Cloud Seeding (also known as weather modification) is a strategy used to increase and/or change the type of precipitation in certain geographical areas, with goals to increase water supplies, decrease fog and hail, and augment snowfall. However, success stories using
cloud seeding are somewhat limited which has caused much debate over the effectiveness of the idea.

Within one month of each other in the summer of 1946, Vincent Schaefer and Bernard Vonnegut discovered the first two methods for cloud seeding. Schaefer discovered a method using dry ice, which in general changes the amount of heat in the cloud and allows snow to fall at higher temperatures.
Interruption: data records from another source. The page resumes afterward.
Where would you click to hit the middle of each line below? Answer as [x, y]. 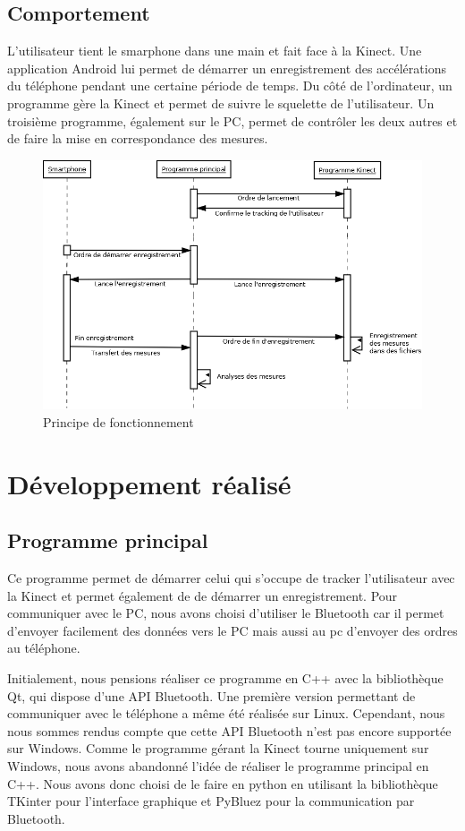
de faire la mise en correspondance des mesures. [138, 138]
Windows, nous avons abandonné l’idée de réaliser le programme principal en [218, 766]
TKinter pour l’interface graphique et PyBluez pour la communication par [211, 801]
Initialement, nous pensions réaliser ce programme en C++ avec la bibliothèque [225, 678]
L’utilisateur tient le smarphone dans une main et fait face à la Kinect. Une [215, 51]
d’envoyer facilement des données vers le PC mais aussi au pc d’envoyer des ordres [232, 630]
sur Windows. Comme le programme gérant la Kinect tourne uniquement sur [218, 748]
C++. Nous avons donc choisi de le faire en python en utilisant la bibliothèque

While Vonnegut found the more popular technique using silver iodide, which alters the structure of crystals in the clouds, changing cloud vapor or hail into water or snow. Other methods using liquid propane and mixtures of salt compounds have also been used, and continue to be used depending on the type of cloud being seeded and the desired outcome.
The
North American Weather Modification Council helps control cloud seeding programs throughout the Western United States and Canada. One such program encompasses a large region of the Sierra Nevada mountain range – stretching from north of Lake Tahoe all the way south past Mount Whitney – and seen great success over the past few years. Last year in particular (2010/2011 winter season) the Sierra Nevada’s saw the
largest snowfall in over a decade, with levels more than 160% above normal.

Could these methods slow the effects of climate change? Probably not since cloud seeding can only be done of preexisting clouds which already have potential to produce precipitation. In other words, cloud seeding most likely would not help a region come out of drought since there are so few water-producing clouds in such a situation to begin with. Additionally, there is very little or no research to prove that cloud seeding can actually change weather patterns in the long run. Therefore, it could be a great short term solution to increase snowfall for ski resorts or decrease fog and hail for airports, but it is very unlikely to change weather patterns as a whole.
On the topic of using cloud seeding to increase albedo, the current technologies would again make a very insignificant impact. As discussed above, the current methods in use are simply meant to change temperatures and crystalline structures rather than actually increase the size and breadth of clouds. However, in a time when water supply is shrinking rapidly, cloud seeding could become vital (if it is not so already) to the
sustainability of our current lifestyles.